The most important set of decisions any corporation can make are those involving selection--of the products and services the enterprise will provide, of the customers for whom it will provide them and of the channels through which it will market them. Since most firms have only limited resources to deploy
(in people, time and dollars), selection decisions can make or break a company. In the best of all possible worlds, the company will target those customers who allow it to earn the return it needs to grow and prosper. The best fit occurs when the targeted buyers' needs and the way in which they want to buy align consistently with the product and service delivery your firm proposes.

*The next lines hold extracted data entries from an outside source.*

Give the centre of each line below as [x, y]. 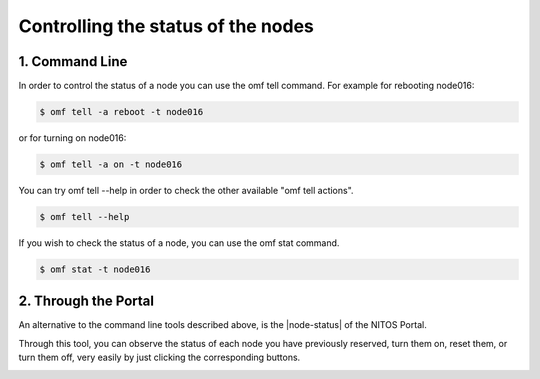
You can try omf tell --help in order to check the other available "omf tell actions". [186, 190]
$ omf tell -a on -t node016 [111, 164]
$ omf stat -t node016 [95, 269]
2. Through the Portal [86, 301]
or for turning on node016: [72, 138]
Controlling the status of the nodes [166, 26]
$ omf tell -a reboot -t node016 [121, 112]
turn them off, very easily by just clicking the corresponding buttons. [159, 357]
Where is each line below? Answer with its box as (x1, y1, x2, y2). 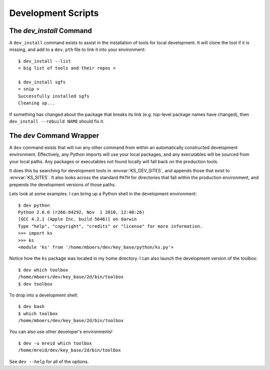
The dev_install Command (9, 26, 92, 35)
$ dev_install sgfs (18, 79, 66, 85)
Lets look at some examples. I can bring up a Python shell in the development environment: (9, 191, 197, 197)
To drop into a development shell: (9, 292, 78, 298)
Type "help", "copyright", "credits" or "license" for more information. (18, 223, 203, 229)
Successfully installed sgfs (18, 93, 89, 99)
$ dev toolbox (18, 281, 52, 287)
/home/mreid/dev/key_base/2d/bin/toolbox (18, 348, 121, 353)
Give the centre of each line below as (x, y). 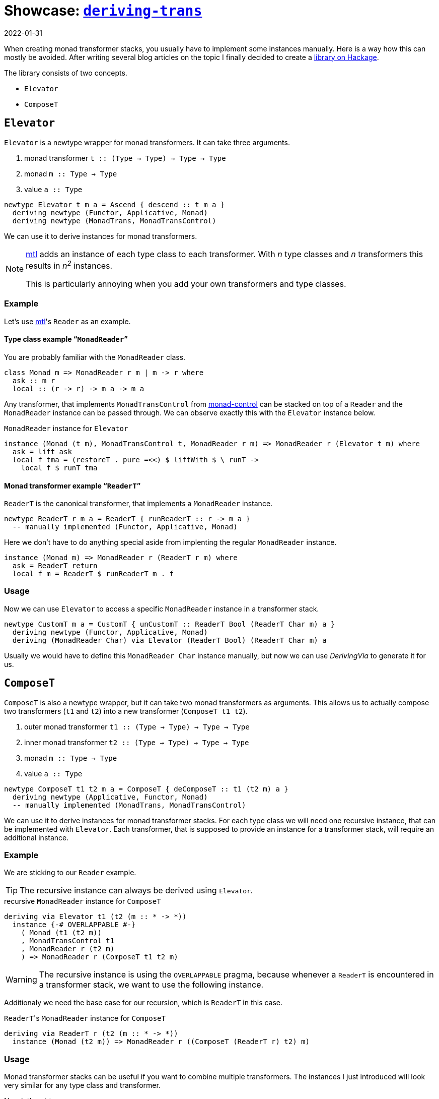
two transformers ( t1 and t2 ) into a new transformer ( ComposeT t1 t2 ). (126, 711)
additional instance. (36, 837)
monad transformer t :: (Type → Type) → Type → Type (125, 158)
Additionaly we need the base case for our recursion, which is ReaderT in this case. (143, 1003)
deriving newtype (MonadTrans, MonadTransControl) (114, 221)
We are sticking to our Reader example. (70, 873)
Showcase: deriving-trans (103, 11)
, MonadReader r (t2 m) (68, 949)
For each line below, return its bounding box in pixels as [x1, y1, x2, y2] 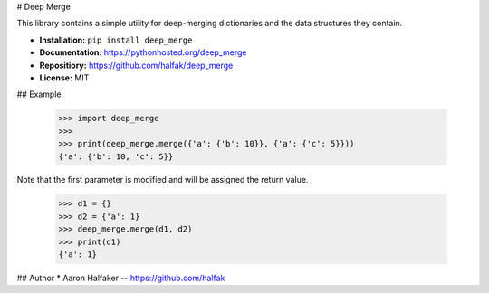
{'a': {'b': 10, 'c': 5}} [58, 151, 174, 162]
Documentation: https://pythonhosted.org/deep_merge [39, 47, 247, 58]
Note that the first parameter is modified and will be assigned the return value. [16, 175, 309, 185]
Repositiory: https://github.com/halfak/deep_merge [39, 60, 234, 71]
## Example [16, 89, 62, 99]
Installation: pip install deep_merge [39, 34, 193, 45]
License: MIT [39, 72, 90, 83]
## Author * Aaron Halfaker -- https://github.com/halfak [16, 272, 225, 284]
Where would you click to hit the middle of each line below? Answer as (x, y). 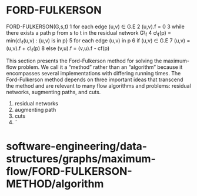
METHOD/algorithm (55, 184)
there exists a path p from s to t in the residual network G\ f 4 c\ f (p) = (89, 33)
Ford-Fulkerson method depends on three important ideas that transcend (95, 79)
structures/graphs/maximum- (81, 159)
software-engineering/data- (77, 146)
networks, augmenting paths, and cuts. (54, 92)
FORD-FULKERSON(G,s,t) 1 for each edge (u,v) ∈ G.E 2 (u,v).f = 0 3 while (96, 26)
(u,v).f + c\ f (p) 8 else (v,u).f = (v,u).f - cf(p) (58, 49)
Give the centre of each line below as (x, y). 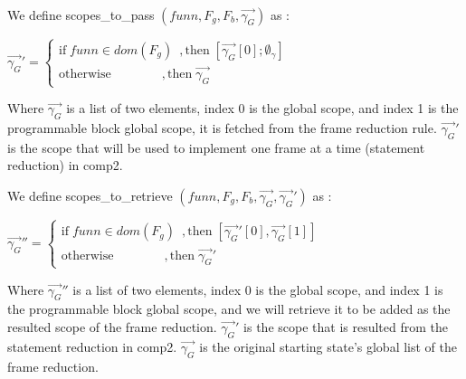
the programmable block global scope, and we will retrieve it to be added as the (229, 309)
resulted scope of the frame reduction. (112, 326)
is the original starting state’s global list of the (328, 346)
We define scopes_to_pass (81, 14)
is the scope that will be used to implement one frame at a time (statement (216, 147)
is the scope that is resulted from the (346, 326)
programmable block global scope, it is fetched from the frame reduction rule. (222, 127)
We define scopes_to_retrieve (90, 195)
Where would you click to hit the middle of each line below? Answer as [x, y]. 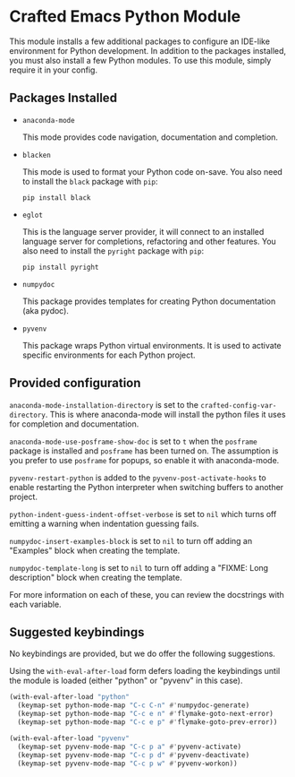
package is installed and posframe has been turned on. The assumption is [144, 451]
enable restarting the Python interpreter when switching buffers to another [147, 487]
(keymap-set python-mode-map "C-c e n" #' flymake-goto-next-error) [146, 714]
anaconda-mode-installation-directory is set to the [104, 404]
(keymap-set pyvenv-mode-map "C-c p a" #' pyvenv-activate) [130, 747]
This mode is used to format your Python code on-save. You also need [152, 171]
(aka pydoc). [46, 310]
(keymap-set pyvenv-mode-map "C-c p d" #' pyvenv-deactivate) [134, 755]
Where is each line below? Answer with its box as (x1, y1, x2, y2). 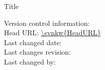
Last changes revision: (4, 47, 71, 57)
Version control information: (4, 17, 90, 28)
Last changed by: (4, 56, 56, 67)
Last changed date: (4, 37, 62, 47)
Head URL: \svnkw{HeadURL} (4, 27, 101, 38)
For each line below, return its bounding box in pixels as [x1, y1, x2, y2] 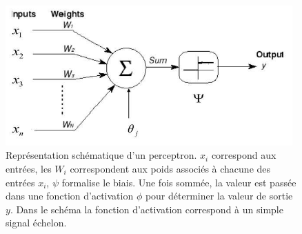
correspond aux [211, 148, 276, 162]
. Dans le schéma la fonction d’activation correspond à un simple [10, 202, 283, 216]
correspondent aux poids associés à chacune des [70, 161, 271, 175]
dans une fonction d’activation [6, 188, 134, 203]
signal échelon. [6, 215, 67, 230]
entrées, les [6, 161, 52, 175]
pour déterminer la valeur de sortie [145, 188, 293, 203]
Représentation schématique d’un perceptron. [6, 148, 197, 162]
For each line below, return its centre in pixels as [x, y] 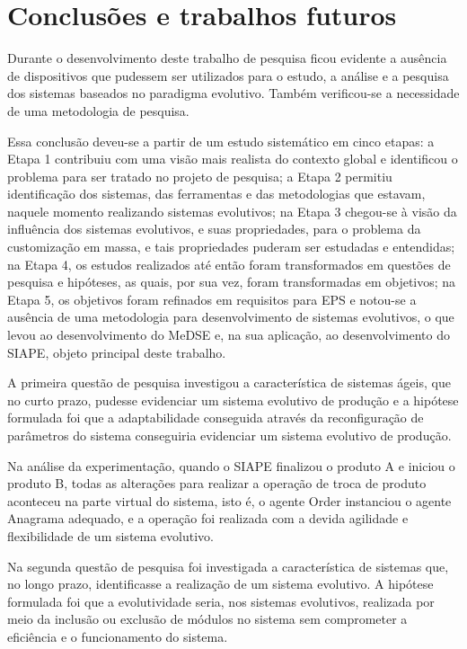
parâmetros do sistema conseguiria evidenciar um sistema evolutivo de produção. [229, 435]
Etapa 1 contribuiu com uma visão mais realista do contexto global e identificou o [233, 159]
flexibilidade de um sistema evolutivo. [110, 535]
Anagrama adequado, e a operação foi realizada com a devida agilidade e [208, 518]
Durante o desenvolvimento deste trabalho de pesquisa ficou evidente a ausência [227, 58]
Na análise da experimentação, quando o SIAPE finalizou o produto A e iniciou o [231, 465]
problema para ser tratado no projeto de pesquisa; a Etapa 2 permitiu [200, 176]
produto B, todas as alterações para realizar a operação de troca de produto [217, 483]

When making selections, you should keep in mind one more variable: the return on each customer. As marketers, it is our fiduciary responsibility to invest in customers in direct proportion to the estimated return they will afford our company. Under that assumption, targeted customer segmentation to promote selectivity within your existing customer file becomes the most valuable application for your CRM and marketing database efforts.
Segmentation is an art form--but it's the company's most powerful tool with which to create a loyalty-focused enterprise. In fact, segmentation is more than 80 percent artistry, with the balance made up of "scientific" analytics. Traditionally, segmentation studies have been long, drawn-out affairs. The assumption was that exhaustive analysis of the targeted groups yielded the most value. Too often, however, that approach missed the mark entirely. Segments--that is, clusters of customers with similar sets of needs and buying behavior--tend to change over time, a phenomenon known as "segment migration." The methodology outlined below presents a proven approach that can deliver actionable segmentation, which can track such segment migration in near-real time.
While much of what follows is predicated upon more than a dozen years of creating actionable segmentation in the business-to-business arena, we believe that the basic principles are directly transferable to business-to-consumer marketing.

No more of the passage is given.